Data for processing
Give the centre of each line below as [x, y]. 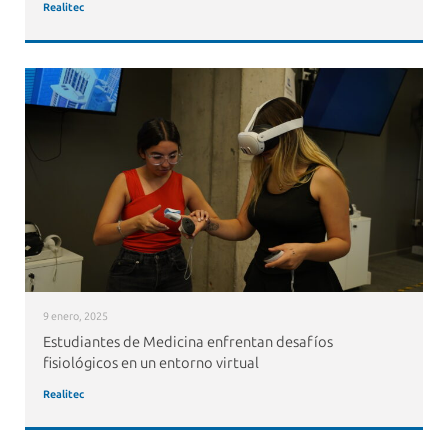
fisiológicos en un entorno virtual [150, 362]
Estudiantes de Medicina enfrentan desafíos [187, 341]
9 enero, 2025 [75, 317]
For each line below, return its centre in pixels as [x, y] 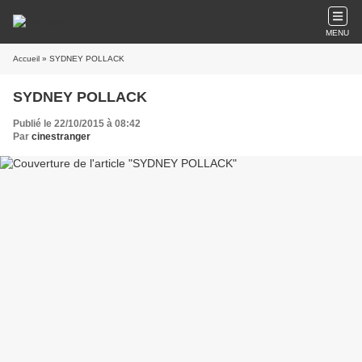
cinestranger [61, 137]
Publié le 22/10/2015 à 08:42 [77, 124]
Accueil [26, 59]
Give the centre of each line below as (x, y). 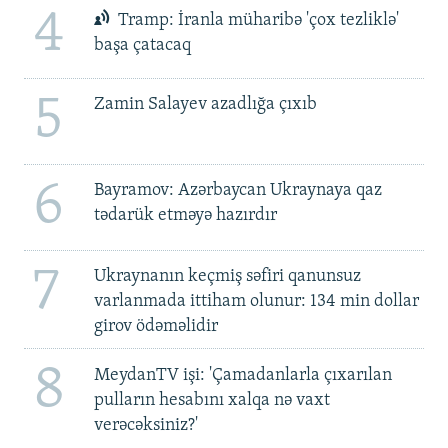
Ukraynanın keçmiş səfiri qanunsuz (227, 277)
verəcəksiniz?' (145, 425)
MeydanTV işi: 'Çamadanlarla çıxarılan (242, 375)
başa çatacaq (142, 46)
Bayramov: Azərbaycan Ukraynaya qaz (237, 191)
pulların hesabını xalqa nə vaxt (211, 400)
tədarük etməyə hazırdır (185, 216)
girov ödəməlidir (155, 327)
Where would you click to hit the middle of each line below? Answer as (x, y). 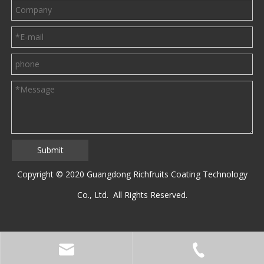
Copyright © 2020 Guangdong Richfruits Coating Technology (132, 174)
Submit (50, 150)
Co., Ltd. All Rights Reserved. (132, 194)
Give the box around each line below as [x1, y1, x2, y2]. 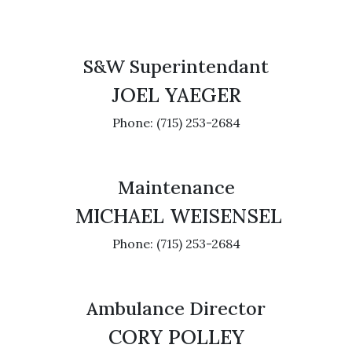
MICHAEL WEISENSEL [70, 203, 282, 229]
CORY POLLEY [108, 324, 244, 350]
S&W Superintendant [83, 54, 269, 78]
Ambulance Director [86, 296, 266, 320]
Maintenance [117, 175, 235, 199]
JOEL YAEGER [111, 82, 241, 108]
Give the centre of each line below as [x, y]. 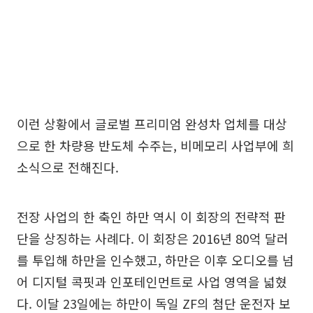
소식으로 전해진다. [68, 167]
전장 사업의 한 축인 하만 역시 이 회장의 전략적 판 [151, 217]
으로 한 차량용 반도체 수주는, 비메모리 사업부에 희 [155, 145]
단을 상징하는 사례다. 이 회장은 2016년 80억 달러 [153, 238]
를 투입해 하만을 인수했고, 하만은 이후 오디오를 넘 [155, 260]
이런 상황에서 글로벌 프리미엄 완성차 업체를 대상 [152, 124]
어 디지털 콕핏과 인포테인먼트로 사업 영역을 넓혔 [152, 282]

What needs to be done
What is needed is an exact copy of the lines from the one containing "verəcəksiniz?' (145, 425)" through the last line of the records, with every picture left out.

Answer below
verəcəksiniz?' (145, 425)
MeydanTV işi: 'Çamadanlarla çıxarılan (242, 375)
başa çatacaq (142, 46)
Bayramov: Azərbaycan Ukraynaya qaz (237, 191)
pulların hesabını xalqa nə vaxt (211, 400)
tədarük etməyə hazırdır (185, 216)
girov ödəməlidir (155, 327)
Where would you click to hit the middle of each line below? Answer as (x, y). 
Copyright © 2020 Guangdong Richfruits Coating Technology (132, 174)
Submit (50, 150)
Co., Ltd. All Rights Reserved. (132, 194)
Give the box around each line below as [x1, y1, x2, y2]. 
MICHAEL WEISENSEL [70, 203, 282, 229]
CORY POLLEY [108, 324, 244, 350]
S&W Superintendant [83, 54, 269, 78]
Ambulance Director [86, 296, 266, 320]
Maintenance [117, 175, 235, 199]
JOEL YAEGER [111, 82, 241, 108]
Give the centre of each line below as [x, y]. 
소식으로 전해진다. [68, 167]
전장 사업의 한 축인 하만 역시 이 회장의 전략적 판 [151, 217]
으로 한 차량용 반도체 수주는, 비메모리 사업부에 희 [155, 145]
단을 상징하는 사례다. 이 회장은 2016년 80억 달러 [153, 238]
를 투입해 하만을 인수했고, 하만은 이후 오디오를 넘 [155, 260]
이런 상황에서 글로벌 프리미엄 완성차 업체를 대상 [152, 124]
어 디지털 콕핏과 인포테인먼트로 사업 영역을 넓혔 [152, 282]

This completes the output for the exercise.